By Michael Fitzgerald, Stockton Record, February 27, 2009 [here]

In the ominous Delta debate, south-state interests maneuver for reliable water. Environmentalists champion the ecosystem. No one gives high priority to the region.

Us. The Delta’s people. The Delta’s communities, economies, infrastructure, architecture, history, its other habitats and various ways of life.

“It’s not just a blank slate that can be written on by state officials,” state Sen. Lois Wolk, D-Davis, says. “It’s not just about the water, and it’s not just about the ecosystem. It’s about a place.”

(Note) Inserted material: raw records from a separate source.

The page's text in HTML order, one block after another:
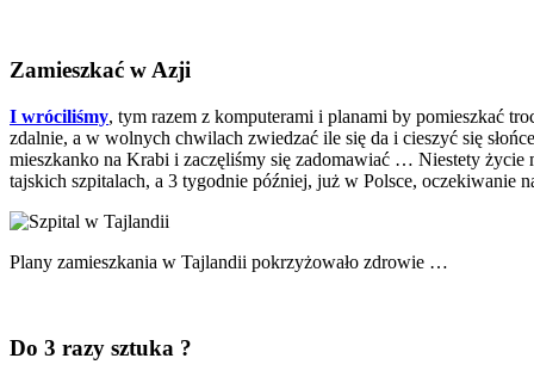
Zamieszkać w Azji
I wróciliśmy, tym razem z komputerami i planami by pomieszkać
zdalnie, a w wolnych chwilach zwiedzać ile się da i cieszyć się
mieszkanko na Krabi i zaczęliśmy się zadomawiać … Niestety życie
tajskich szpitalach, a 3 tygodnie później, już w Polsce, oczekiwanie
Plany zamieszkania w Tajlandii pokrzyżowało zdrowie …
Do 3 razy sztuka ?
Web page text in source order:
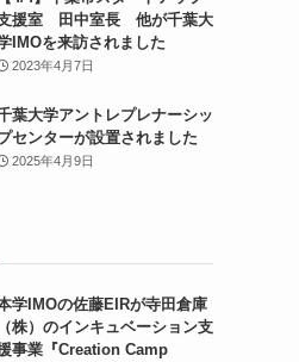
援室 田中室長 他が千葉大
IMOを来訪されました
2023年4月7日
葉大学アントレプレナーシッ
センターが設置されました
2025年4月9日
学IMOの佐藤EIRが寺田倉庫
（株）のインキュベーション支
事業『Creation Camp
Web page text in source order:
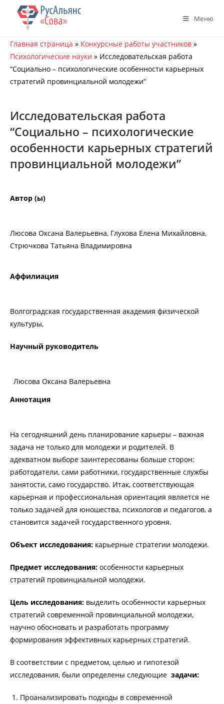
Перейти
содержимому
Меню
Главная страница » Конкурсные работы участников »
Психологические науки » Исследовательская работа
“Социально – психологические особенности карьерных
стратегий провинциальной молодежи”
Исследовательская работа
“Социально – психологические
особенности карьерных стратегий
провинциальной молодежи”
Автор (ы)
Люсова Оксана Валерьевна, Глухова Елена Михайловна,
Стрючкова Татьяна Владимировна
Аффилиация
Волгоградская государственная академия физической
культуры,
Научный руководитель
Люсова Оксана Валерьевна
Аннотация
На сегодняшний день планирование карьеры – важная
задача не только для молодежи и родителей. В
адекватном выборе заинтересованы больше сторон:
работодатели, сами работники, государственные службы
занятости, само государство. Итак, соответствующая
карьерная и профессиональная ориентация является не
только задачей для юношества, психологов и педагогов, а
становится задачей государственного уровня.
Объект исследования: карьерные стратегии молодежи.
Предмет исследования: особенности карьерных
стратегий провинциальной молодежи.
Цель исследования: выделить особенности карьерных
стратегий современной провинциальной молодежи,
научно обосновать и разработать программу
формирования эффективных карьерных стратегий.
В соответствии с предметом, целью и гипотезой
исследования, были определены следующие задачи:
Проанализировать подходы в современной
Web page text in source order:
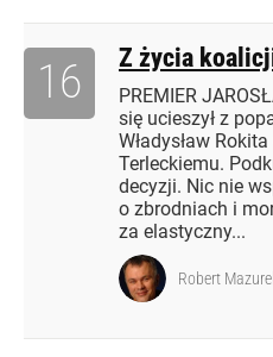
Z życia
PREMIER
się ucieszył z
Władysław
Terleckiemu.
decyzji. Nic nie
o zbrodniach i
za elastyczny...
16
Robert
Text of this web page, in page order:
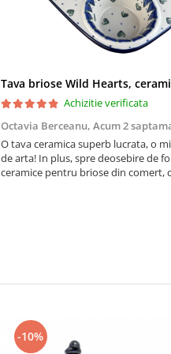
Achizitie verificata
Octavia Berceanu, Acum 2
O tava ceramica superb lucrata, o
de arta! In plus, spre deosebire de
ceramice pentru briose din comert,
-10%
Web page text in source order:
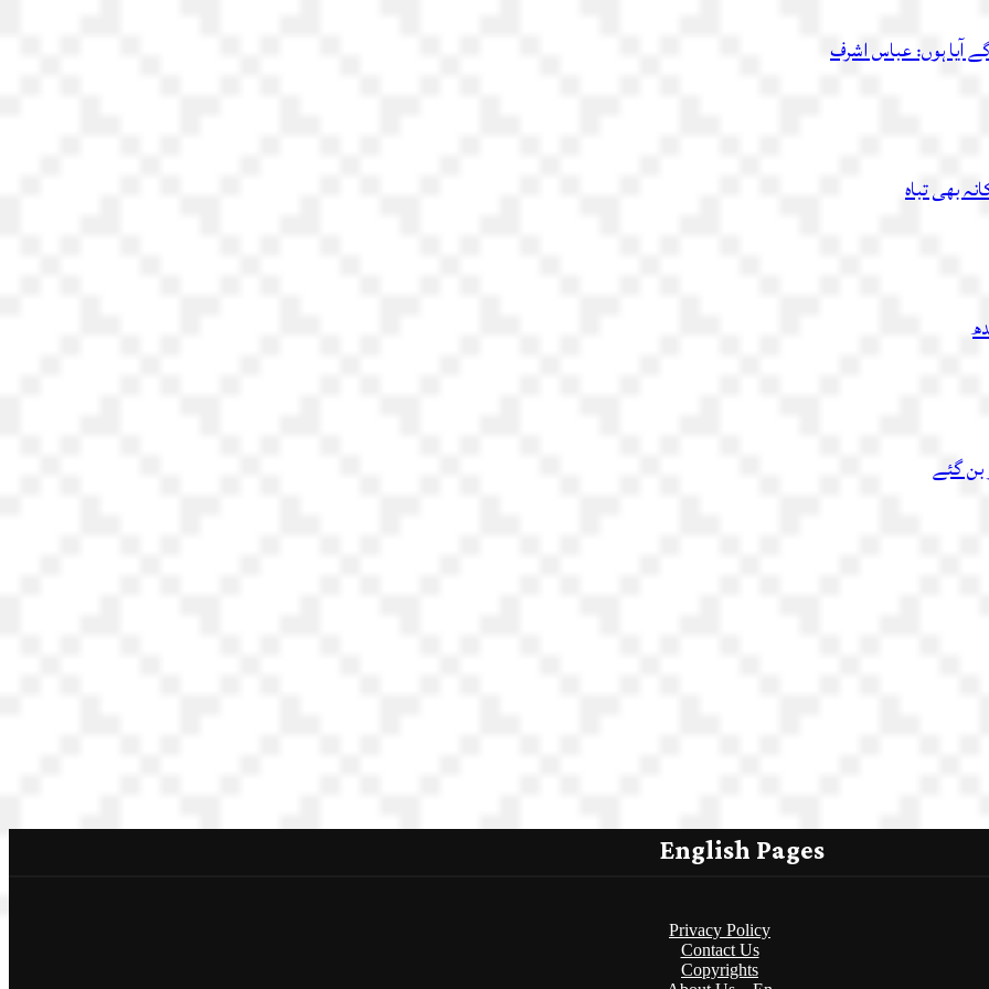
آیا ہوں: عباس اشرف
بن گئے
English Pages
Privacy Policy
Contact Us
Copyrights
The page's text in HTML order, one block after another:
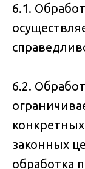
6.1.
6.2.
законных
обработка
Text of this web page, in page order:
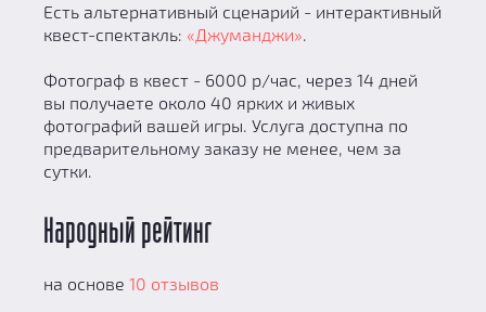
Есть альтернативный сценарий - интерактивный
квест-спектакль: «Джуманджи».
Фотограф в квест - 6000 р/час, через 14 дней
вы получаете около 40 ярких и живых
фотографий вашей игры. Услуга доступна по
предварительному заказу не менее, чем за
сутки.
Народный рейтинг
на основе 10 отзывов
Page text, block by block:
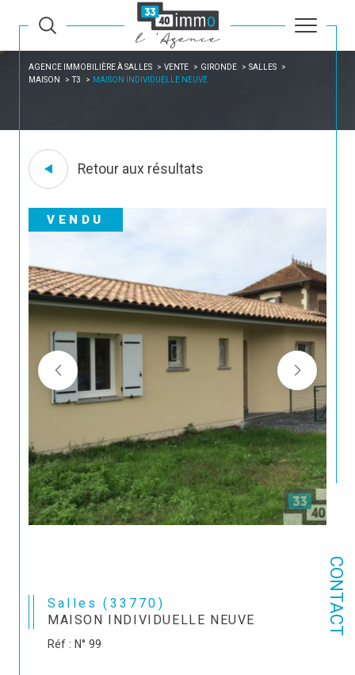
CONTACT
AGENCE IMMOBILIÈRE À SALLES VENTE GIRONDE
SALLES
MAISON
T3 MAISON INDIVIDUELLE NEUVE
Retour aux résultats
VENDU
Salles (33770)
MAISON INDIVIDUELLE NEUVE
Réf : N° 99
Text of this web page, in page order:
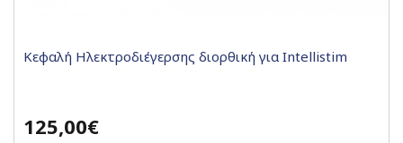
Κεφαλή Ηλεκτροδιέγερσης διορθική για Intellistim
125,00€
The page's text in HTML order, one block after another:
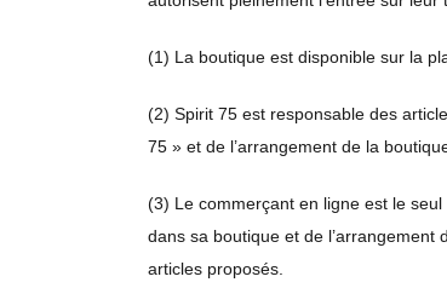
(1) La boutique est disponible sur la
(2) Spirit 75 est responsable des
75 » et de l’arrangement de la
(3) Le commerçant en ligne est le
dans sa boutique et de
articles proposés.

Wolk spoke out this week at a hearing on the Delta Vision task force. The governor appointed the task force to find a solution to the Delta’s crisis.

Delta Vision straight away rubber-stamped a peripheral canal. It embraced two priorities: restoring and stewarding the Delta ecosystem and stabilizing the water supply.

Well, fine. But these pillars of policy leave a little something out: Drastic change to the Delta or water management policy may profoundly alter the lives of Delta residents.

Will the change be for the better? Well, consider government management of the Delta. The state and feds have managed the Delta into the intensive care unit.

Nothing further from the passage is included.